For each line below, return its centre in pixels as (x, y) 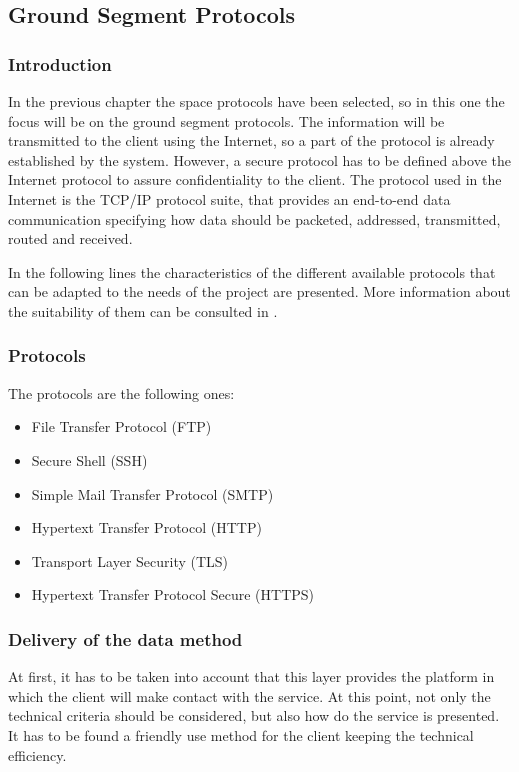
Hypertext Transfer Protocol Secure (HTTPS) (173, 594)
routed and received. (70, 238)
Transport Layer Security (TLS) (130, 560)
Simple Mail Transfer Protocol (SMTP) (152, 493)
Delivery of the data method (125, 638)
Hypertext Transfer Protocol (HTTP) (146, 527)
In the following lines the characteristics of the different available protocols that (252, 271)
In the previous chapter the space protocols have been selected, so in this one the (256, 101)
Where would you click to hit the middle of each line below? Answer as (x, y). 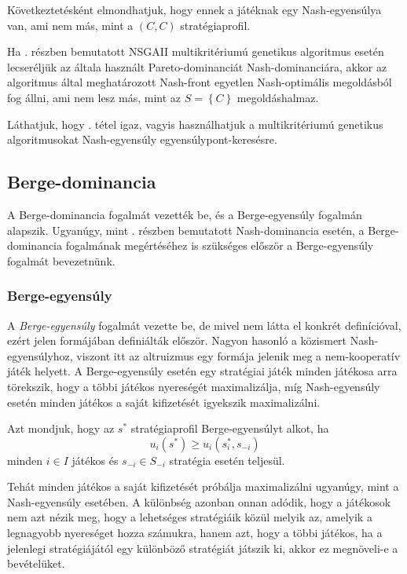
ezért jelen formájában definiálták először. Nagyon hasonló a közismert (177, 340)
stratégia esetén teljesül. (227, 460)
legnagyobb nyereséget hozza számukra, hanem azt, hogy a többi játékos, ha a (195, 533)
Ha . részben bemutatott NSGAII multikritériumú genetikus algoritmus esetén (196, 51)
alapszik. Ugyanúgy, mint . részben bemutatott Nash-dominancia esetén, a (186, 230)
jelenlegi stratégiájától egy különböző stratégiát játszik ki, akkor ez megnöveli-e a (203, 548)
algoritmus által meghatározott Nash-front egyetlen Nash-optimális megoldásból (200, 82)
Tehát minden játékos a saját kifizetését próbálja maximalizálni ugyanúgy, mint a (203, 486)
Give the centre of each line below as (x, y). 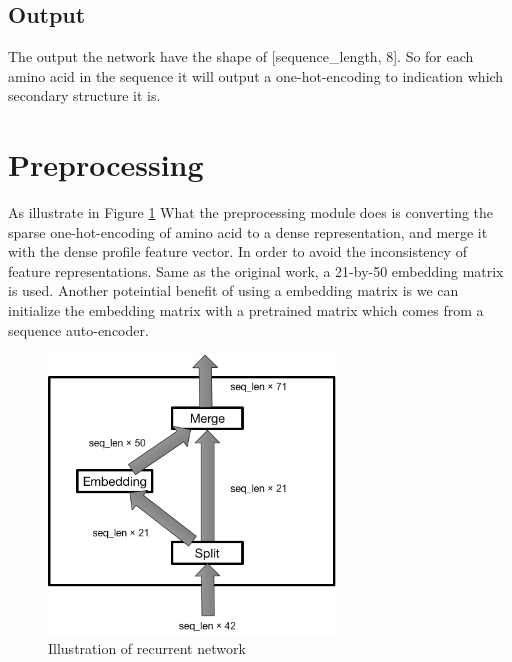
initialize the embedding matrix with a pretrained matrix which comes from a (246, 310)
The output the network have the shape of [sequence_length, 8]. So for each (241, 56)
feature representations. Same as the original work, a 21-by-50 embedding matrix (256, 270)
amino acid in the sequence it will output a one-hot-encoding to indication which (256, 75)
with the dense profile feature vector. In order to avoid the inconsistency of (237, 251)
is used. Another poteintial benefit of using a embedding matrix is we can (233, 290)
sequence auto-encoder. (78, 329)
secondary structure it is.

::::::::

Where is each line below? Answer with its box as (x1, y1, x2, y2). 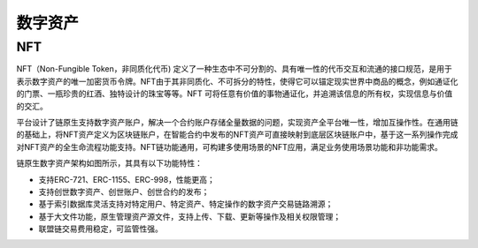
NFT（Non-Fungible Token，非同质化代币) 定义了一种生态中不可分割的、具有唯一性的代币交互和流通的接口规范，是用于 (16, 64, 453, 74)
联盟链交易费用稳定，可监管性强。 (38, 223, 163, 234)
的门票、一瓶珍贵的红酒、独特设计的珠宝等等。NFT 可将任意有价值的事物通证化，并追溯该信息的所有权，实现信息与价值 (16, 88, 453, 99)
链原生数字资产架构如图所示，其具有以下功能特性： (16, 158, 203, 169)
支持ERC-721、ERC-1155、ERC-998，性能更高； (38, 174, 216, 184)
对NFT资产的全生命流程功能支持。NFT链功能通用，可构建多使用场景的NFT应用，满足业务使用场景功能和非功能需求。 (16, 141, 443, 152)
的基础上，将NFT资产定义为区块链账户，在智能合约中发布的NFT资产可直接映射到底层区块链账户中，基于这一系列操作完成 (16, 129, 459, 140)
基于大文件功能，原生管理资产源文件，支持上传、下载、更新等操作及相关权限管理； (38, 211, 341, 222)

::::::::

ACTION ITEM: In the listing above, the required lines run from the line with "Transport Layer Security (TLS) (130, 560)" through the line with "secondary structure it is.". Output exactly those lines, omitting pictures.

OUTPUT:
Transport Layer Security (TLS) (130, 560)
Simple Mail Transfer Protocol (SMTP) (152, 493)
Delivery of the data method (125, 638)
Hypertext Transfer Protocol (HTTP) (146, 527)
In the following lines the characteristics of the different available protocols that (252, 271)
In the previous chapter the space protocols have been selected, so in this one the (256, 101)
Where would you click to hit the middle of each line below? Answer as (x, y). 
ezért jelen formájában definiálták először. Nagyon hasonló a közismert (177, 340)
stratégia esetén teljesül. (227, 460)
legnagyobb nyereséget hozza számukra, hanem azt, hogy a többi játékos, ha a (195, 533)
Ha . részben bemutatott NSGAII multikritériumú genetikus algoritmus esetén (196, 51)
alapszik. Ugyanúgy, mint . részben bemutatott Nash-dominancia esetén, a (186, 230)
jelenlegi stratégiájától egy különböző stratégiát játszik ki, akkor ez megnöveli-e a (203, 548)
algoritmus által meghatározott Nash-front egyetlen Nash-optimális megoldásból (200, 82)
Tehát minden játékos a saját kifizetését próbálja maximalizálni ugyanúgy, mint a (203, 486)
Give the centre of each line below as (x, y). 
initialize the embedding matrix with a pretrained matrix which comes from a (246, 310)
The output the network have the shape of [sequence_length, 8]. So for each (241, 56)
feature representations. Same as the original work, a 21-by-50 embedding matrix (256, 270)
amino acid in the sequence it will output a one-hot-encoding to indication which (256, 75)
with the dense profile feature vector. In order to avoid the inconsistency of (237, 251)
is used. Another poteintial benefit of using a embedding matrix is we can (233, 290)
sequence auto-encoder. (78, 329)
secondary structure it is.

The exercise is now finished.